Another known technique for providing different clock frequencies to different circuit portions is to have two terminals for receiving input clocks at different frequencies. In this technique, for example as used in the Intel 80387 math co-processor, the state of another terminal (either hardwired externally or connected in the wiring of an on-chip bond pad) selects whether the clock signal received at the alternate clock terminal is to be ignored or used.

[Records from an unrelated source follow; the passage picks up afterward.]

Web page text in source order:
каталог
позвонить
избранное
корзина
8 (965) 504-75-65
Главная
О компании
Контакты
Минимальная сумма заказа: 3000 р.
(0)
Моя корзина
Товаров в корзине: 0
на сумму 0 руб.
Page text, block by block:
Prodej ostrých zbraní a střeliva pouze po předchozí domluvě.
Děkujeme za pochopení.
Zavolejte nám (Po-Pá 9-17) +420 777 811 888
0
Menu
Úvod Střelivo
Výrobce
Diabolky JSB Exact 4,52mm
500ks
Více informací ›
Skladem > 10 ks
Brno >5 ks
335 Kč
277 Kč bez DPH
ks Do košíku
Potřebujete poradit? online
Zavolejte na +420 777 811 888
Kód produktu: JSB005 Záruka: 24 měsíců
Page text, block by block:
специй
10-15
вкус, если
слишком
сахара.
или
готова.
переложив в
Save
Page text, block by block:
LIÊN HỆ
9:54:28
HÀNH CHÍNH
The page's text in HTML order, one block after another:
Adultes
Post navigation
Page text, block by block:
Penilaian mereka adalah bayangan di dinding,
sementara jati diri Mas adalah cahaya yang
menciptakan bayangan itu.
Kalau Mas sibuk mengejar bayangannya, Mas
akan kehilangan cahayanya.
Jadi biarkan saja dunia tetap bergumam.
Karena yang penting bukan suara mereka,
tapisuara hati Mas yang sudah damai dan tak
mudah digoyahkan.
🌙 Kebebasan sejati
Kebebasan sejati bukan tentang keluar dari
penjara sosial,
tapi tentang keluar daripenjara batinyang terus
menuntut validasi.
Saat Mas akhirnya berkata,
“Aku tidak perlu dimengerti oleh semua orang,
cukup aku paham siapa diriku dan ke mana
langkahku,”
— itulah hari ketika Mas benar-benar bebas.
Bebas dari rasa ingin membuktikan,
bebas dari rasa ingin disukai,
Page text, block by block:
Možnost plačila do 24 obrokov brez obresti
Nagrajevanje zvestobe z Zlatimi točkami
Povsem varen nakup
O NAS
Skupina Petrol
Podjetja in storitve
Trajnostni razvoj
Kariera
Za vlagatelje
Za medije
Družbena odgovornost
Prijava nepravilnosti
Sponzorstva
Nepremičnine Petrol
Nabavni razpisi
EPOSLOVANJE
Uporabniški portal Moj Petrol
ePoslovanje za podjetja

Certain other clock doubling schemes have considered the use of internal frequency dividers to divide down the input clock frequency prior to application to slower circuit functions. For example, it is known to use a half-frequency clock (relative to the input clock frequency) to control the bus interface of a microprocessor circuit. In such arrangements, the frequency divider not only reduces the clock frequency, but also corrects for variations in duty cycle and ringing conditions on the input clock signal. While such correction for input clock instabilities may be performed prior to use in slower circuit functions, these instabilities preclude the direct use of the input clock signal for the high speed circuit functions in the CPU or core. In particular, certain phases of the input clock signal may be too short (especially when unstable) to allow for completion of certain internal core functions.

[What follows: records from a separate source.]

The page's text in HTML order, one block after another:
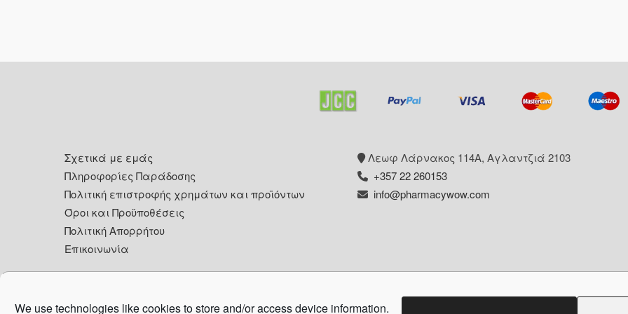
We use technologies like cookies to store and/or access device information.
FooterΣχετικά με εμάς
Πληροφορίες Παράδοσης
Πολιτική επιστροφής χρημάτων και προϊόντων
Όροι και Προϋποθέσεις
Πολιτική Απορρήτου
Επικοινωνία
Λεωφ Λάρνακος 114Α, Αγλαντζιά 2103
+357 22 260153
info@pharmacywow.com
Copyright © 2026 - Pharmacy wow by Arietta Zanni
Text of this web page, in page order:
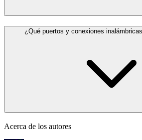
¿Qué puertos y conexiones
Acerca de los autores
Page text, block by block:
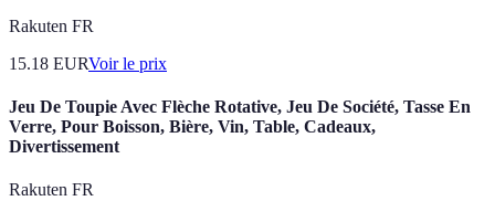
Rakuten FR
15.18 EURVoir le prix
Jeu De Toupie Avec Flèche Rotative, Jeu De Société, Tasse En
Verre, Pour Boisson, Bière, Vin, Table, Cadeaux,
Divertissement
Rakuten FR
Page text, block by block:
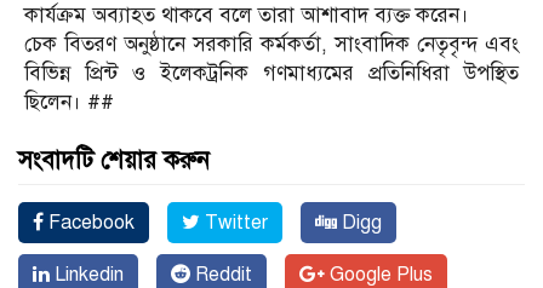
কার্যক্রম অব্যাহত থাকবে বলে তারা আশাবাদ ব্যক্ত করেন।
চেক বিতরণ অনুষ্ঠানে সরকারি কর্মকর্তা, সাংবাদিক নেতৃবৃন্দ এবং
বিভিন্ন প্রিন্ট ও ইলেকট্রনিক গণমাধ্যমের প্রতিনিধিরা উপস্থিত
ছিলেন। ##
সংবাদটি শেয়ার করুন
Facebook Twitter Digg
Linkedin Reddit Google Plus
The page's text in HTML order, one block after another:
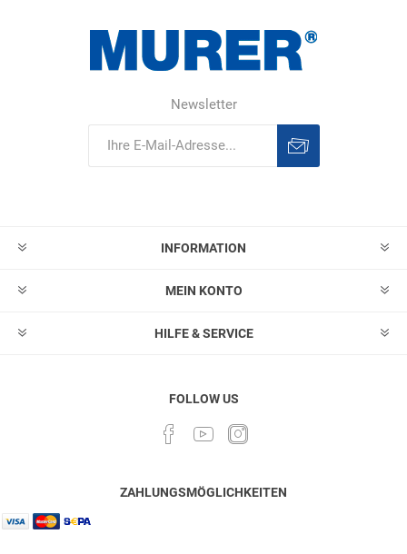
Newsletter
INFORMATION
MEIN KONTO
HILFE & SERVICE
FOLLOW US
ZAHLUNGSMÖGLICHKEITEN
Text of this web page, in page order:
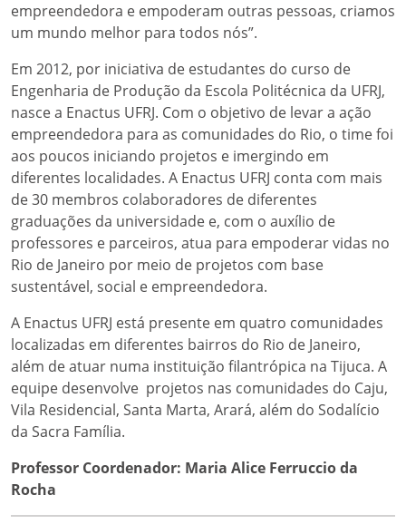
empreendedora e empoderam outras pessoas, criamos
um mundo melhor para todos nós”.
Em 2012, por iniciativa de estudantes do curso de
Engenharia de Produção da Escola Politécnica da UFRJ,
nasce a Enactus UFRJ. Com o objetivo de levar a ação
empreendedora para as comunidades do Rio, o time foi
aos poucos iniciando projetos e imergindo em
diferentes localidades. A Enactus UFRJ conta com mais
de 30 membros colaboradores de diferentes
graduações da universidade e, com o auxílio de
professores e parceiros, atua para empoderar vidas no
Rio de Janeiro por meio de projetos com base
sustentável, social e empreendedora.
A Enactus UFRJ está presente em quatro comunidades
localizadas em diferentes bairros do Rio de Janeiro,
além de atuar numa instituição filantrópica na Tijuca. A
equipe desenvolve projetos nas comunidades do Caju,
Vila Residencial, Santa Marta, Arará, além do Sodalício
da Sacra Família.
Professor Coordenador: Maria Alice Ferruccio da
Rocha
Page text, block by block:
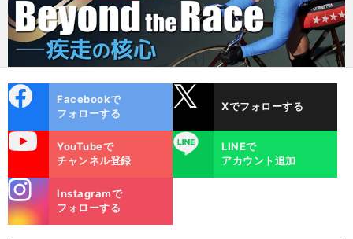
ok
Facebookで
フォローする
Xでフォローする
YouTubeで
チャンネル登録
LINE
LINEで
アカウント追加
m
Instagramで
フォローする
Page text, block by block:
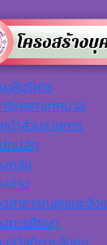
ผู้บริหาร
ชิกสภาเทศบาล
น้าส่วนราชการ
กปลัด
คลัง
ช่าง
สาธารณสุขและสิ่ง
การศึกษา

Furthermore, in the art of internal clock distribution for integrated circuits such as microprocessors and the like, the optimization of duty cycle for internal clocks generated from externally received clock signals has heretofore generally been quite difficult. This is due to the constraints presented by the expected variations of the duty cycle of the external clock, as indicated in various timing specifications; furthermore, as microprocessor clock frequencies increase to 25 MHz and beyond, external clock signals are more susceptible to ringing and other noise effects that increase with faster switching times, resulting in less well defined and controlled clock phases. As such, the generation of internal clock signals from an external clock signal, particularly for high frequency operation, has heretofore required the designer to make tradeoffs in selecting the duration of each phase in the internal clock signals.

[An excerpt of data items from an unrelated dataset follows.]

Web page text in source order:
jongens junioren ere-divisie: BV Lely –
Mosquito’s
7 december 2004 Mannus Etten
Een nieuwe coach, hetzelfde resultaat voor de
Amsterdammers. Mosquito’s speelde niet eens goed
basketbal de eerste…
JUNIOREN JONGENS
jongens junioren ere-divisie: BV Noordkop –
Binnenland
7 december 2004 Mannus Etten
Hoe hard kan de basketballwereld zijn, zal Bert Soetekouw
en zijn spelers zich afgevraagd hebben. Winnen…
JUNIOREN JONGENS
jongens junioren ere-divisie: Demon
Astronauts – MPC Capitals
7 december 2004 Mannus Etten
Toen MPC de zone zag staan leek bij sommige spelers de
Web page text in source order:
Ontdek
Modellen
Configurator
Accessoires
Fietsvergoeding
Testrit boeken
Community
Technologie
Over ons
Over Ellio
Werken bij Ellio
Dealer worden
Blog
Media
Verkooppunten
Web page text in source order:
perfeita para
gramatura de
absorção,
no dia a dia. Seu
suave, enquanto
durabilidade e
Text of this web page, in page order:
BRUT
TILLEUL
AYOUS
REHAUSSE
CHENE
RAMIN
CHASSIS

It is therefore an object of the present invention to provide an internal clock generation scheme which generates high speed internal clocks at steady duty cycles and lower speed clocks for lower speed circuit functions.
It is a further object of the present invention to provide such a scheme in which the duty cycle of the high speed clock is optimized for the worst case clock phase operation of the integrated circuit.
It is a further object of the present invention to provide such a scheme in which the duty cycle of the high speed clock may be characterized and easily adjusted.
It is a further object of the present invention to provide such a scheme which has a high degree of power supply voltage stability, enabling low voltage operation of the circuit.
It is a further object of the present invention to provide such a scheme in which the generation of the clock may be switched between a clock doubling mode and a non-clock doubling mode.
It is a further object of the present invention to provide such a scheme in which the mode selection may be readily made during the manufacturing process.
Other objects and advantages of the present invention will become apparent to those of ordinary skill in the art having reference to the following specification in conjunction with the drawings.